Data under study -
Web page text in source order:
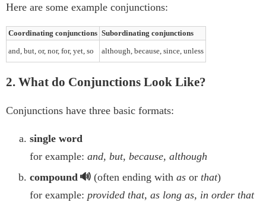
Here are some example conjunctions:
Coordinating conjunctions Subordinating conjunctions
and, but, or, nor, for, yet, so
although, because, since, unless
2. What do Conjunctions Look Like?
Conjunctions have three basic formats:
single word
for example: and, but, because, although
compound
(often ending with as or that)
for example: provided that, as long as, in order that

Description of the task -
Everything from the line containing "and, but, or, nor, for, yet, so" to the last line of the data above must be set down exactly, both ends included, with no other lines.

Reply -
and, but, or, nor, for, yet, so
although, because, since, unless
2. What do Conjunctions Look Like?
Conjunctions have three basic formats:
single word
for example: and, but, because, although
compound
(often ending with as or that)
for example: provided that, as long as, in order that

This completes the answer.